■ Activity:
What number of lines in the listing contain "folder"? Answer with that number only.

■ Listed entries:
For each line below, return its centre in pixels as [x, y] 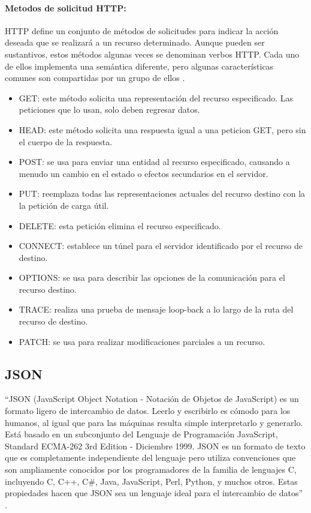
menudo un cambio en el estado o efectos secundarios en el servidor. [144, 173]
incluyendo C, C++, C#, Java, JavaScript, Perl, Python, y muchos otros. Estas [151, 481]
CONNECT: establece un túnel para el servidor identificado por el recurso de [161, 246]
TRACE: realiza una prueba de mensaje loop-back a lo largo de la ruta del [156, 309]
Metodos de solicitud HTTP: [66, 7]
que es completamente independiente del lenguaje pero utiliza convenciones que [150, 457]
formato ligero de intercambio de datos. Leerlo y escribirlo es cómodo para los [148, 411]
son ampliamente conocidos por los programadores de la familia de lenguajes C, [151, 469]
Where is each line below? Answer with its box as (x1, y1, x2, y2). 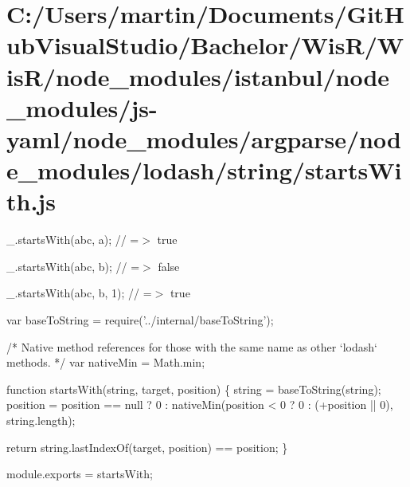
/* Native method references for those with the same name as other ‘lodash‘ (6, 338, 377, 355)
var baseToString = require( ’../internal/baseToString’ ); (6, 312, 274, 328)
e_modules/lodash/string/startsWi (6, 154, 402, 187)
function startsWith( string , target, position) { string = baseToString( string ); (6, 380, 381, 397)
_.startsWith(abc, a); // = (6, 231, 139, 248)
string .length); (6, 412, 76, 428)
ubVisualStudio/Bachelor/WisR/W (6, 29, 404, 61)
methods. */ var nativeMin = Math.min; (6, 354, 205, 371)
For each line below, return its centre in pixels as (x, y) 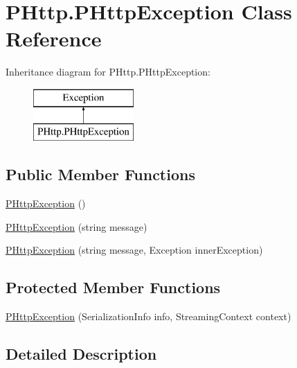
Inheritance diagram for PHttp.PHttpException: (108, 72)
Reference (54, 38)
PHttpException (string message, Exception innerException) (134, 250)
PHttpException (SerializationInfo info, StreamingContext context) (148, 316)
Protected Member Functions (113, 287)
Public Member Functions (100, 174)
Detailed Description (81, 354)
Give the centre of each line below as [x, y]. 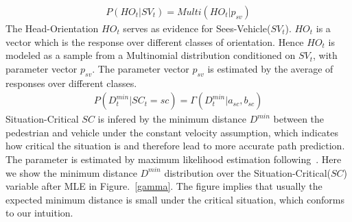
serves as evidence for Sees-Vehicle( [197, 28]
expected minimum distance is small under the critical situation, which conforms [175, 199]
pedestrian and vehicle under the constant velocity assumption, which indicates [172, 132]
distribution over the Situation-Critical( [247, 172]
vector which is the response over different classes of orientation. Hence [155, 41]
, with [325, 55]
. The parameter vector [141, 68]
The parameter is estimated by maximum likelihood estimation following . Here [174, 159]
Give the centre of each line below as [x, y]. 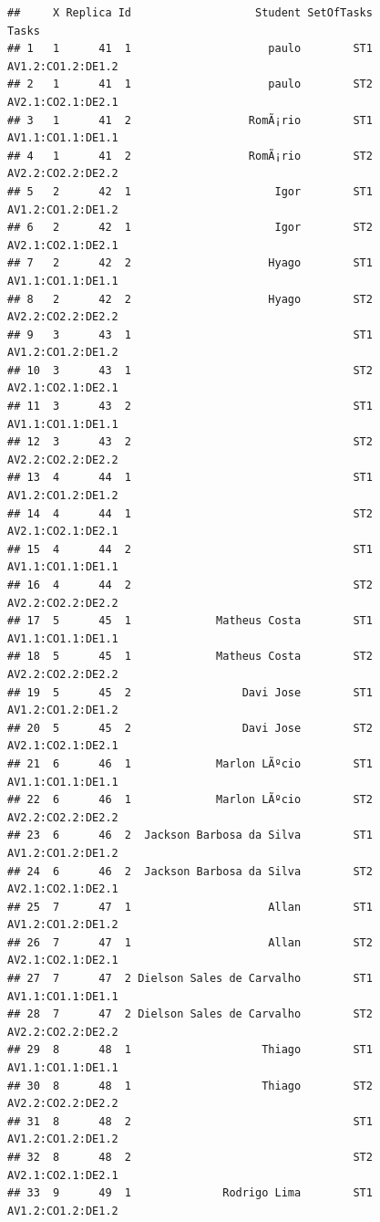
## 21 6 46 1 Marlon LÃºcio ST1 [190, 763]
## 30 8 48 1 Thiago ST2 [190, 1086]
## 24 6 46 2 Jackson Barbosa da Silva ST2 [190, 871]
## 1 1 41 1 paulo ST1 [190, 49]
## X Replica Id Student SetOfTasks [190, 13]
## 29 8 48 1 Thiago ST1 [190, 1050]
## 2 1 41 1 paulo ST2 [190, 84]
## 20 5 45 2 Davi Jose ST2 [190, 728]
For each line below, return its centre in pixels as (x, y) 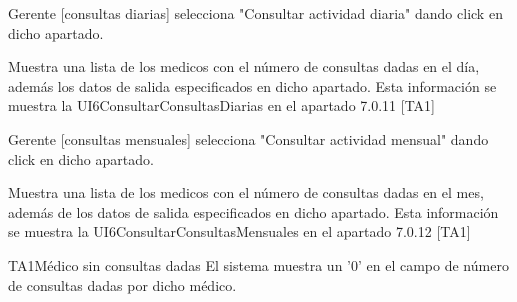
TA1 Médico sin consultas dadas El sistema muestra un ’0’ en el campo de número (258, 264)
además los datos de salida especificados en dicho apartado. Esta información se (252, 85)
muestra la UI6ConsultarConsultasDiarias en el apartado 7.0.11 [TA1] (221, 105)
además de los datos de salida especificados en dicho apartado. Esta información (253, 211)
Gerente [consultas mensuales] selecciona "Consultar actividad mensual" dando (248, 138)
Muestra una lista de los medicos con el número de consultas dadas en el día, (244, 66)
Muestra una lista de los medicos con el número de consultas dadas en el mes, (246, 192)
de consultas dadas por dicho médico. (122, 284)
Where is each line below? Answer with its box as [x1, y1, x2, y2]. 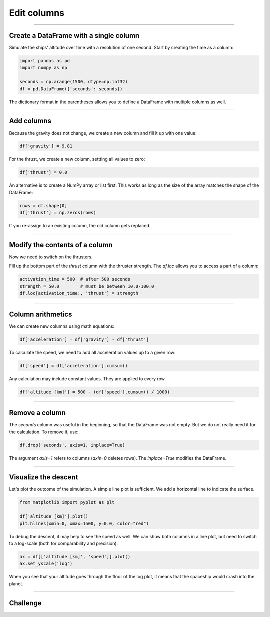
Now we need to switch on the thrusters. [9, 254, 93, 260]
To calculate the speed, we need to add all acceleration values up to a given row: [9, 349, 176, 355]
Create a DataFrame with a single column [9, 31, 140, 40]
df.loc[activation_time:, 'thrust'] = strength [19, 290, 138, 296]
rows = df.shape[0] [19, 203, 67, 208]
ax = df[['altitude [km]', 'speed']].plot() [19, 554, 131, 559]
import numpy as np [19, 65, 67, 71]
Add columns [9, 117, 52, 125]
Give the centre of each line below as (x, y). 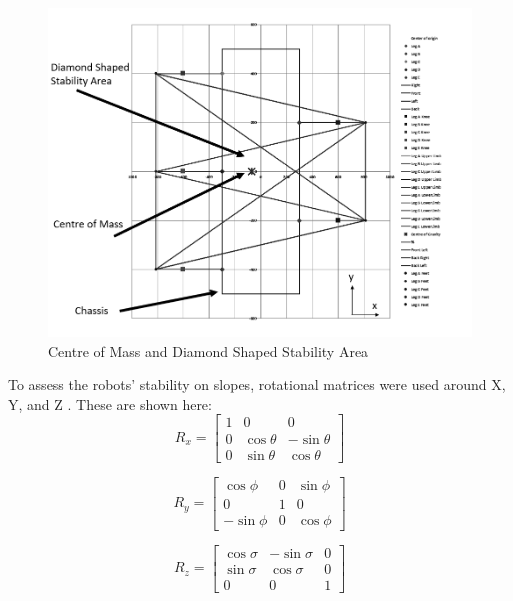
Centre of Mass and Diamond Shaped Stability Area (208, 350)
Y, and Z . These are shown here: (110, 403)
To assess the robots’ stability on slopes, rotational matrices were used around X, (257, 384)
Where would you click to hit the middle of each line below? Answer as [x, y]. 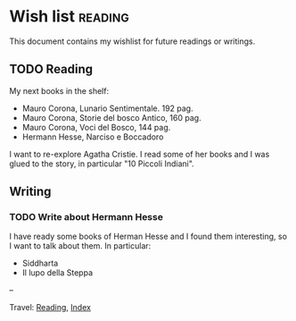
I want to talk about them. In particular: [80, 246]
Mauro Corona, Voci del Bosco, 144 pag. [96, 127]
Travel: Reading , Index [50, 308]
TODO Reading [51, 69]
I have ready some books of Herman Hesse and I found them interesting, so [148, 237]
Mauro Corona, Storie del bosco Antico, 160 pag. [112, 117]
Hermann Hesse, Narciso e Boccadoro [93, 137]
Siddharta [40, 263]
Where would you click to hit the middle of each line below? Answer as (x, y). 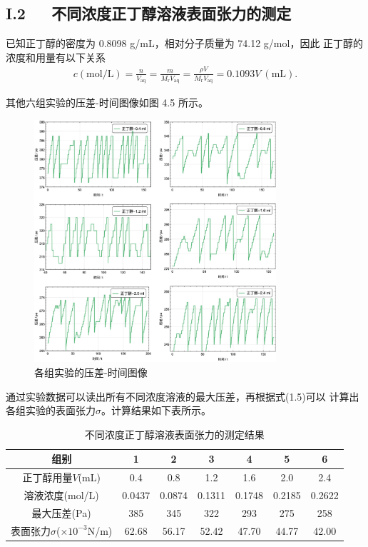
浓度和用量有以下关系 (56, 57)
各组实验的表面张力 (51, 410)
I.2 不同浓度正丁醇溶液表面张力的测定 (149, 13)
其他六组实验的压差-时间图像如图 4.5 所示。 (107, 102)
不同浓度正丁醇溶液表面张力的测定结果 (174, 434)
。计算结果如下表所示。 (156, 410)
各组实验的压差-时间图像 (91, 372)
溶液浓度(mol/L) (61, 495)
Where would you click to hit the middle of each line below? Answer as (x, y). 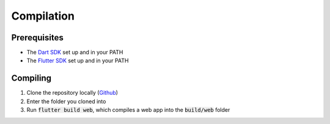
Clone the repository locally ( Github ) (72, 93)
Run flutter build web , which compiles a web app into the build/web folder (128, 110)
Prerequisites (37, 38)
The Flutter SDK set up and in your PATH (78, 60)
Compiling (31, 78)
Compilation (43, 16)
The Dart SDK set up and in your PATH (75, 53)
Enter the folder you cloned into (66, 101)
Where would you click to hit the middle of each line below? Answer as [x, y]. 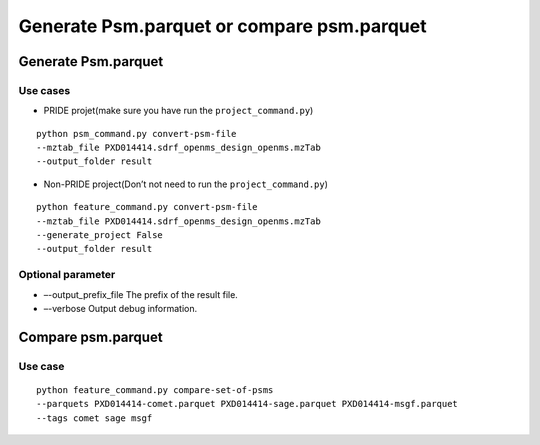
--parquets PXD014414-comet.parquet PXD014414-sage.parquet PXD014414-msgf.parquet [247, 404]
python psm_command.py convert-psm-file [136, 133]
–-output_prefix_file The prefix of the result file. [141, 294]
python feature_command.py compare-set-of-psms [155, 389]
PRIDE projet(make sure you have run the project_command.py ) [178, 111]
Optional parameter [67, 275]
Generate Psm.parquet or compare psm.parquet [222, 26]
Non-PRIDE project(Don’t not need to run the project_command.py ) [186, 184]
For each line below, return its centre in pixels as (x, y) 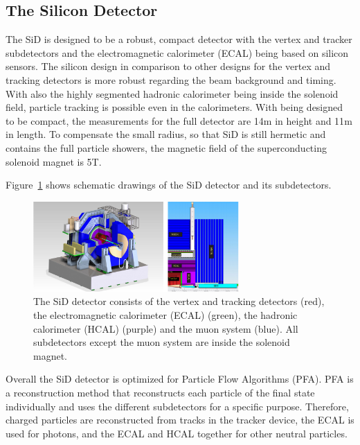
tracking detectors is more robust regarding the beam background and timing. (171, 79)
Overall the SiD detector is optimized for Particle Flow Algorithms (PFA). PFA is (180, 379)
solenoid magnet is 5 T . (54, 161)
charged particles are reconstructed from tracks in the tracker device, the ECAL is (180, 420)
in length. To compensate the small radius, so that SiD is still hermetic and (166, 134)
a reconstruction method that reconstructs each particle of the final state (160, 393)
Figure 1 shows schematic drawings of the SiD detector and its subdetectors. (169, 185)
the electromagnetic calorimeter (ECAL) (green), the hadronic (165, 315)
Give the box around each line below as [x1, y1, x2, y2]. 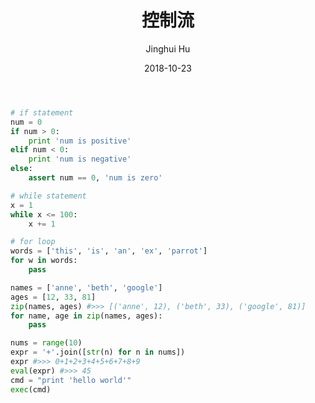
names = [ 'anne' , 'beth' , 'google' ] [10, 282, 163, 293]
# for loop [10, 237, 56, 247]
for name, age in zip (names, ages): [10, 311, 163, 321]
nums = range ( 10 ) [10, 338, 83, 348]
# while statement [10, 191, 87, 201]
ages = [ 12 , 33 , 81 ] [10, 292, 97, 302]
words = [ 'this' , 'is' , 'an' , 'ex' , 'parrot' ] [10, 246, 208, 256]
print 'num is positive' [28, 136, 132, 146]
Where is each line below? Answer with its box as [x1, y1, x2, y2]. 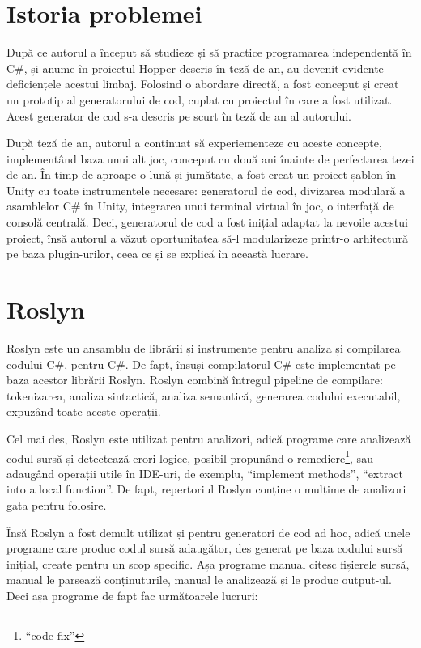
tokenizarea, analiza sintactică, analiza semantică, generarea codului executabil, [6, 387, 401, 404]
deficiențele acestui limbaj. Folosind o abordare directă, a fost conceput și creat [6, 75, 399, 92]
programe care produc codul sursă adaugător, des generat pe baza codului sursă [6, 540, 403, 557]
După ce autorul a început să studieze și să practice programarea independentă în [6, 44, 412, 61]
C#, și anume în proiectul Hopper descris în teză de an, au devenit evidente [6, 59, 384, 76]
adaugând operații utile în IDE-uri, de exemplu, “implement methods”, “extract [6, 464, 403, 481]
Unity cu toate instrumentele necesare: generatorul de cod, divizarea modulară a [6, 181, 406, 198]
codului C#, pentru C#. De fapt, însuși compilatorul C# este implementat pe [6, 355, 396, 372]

■ Result:
2